INSTRUCTIONS TO FOLLOW. Return every record exactly as it appears. Leave nothing out.
────────
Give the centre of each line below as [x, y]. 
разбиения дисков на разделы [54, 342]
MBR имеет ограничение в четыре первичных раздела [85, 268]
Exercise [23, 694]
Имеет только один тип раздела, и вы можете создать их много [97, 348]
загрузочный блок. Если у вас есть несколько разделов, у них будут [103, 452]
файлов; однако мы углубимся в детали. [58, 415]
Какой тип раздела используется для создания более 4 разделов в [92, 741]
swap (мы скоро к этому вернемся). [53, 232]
────────
SOLUTION.
Give the centre of each line below as [x, y]. 
разбиения дисков на разделы [54, 342]
MBR имеет ограничение в четыре первичных раздела [85, 268]
Exercise [23, 694]
Имеет только один тип раздела, и вы можете создать их много [97, 348]
загрузочный блок. Если у вас есть несколько разделов, у них будут [103, 452]
файлов; однако мы углубимся в детали. [58, 415]
Какой тип раздела используется для создания более 4 разделов в [92, 741]
swap (мы скоро к этому вернемся). [53, 232]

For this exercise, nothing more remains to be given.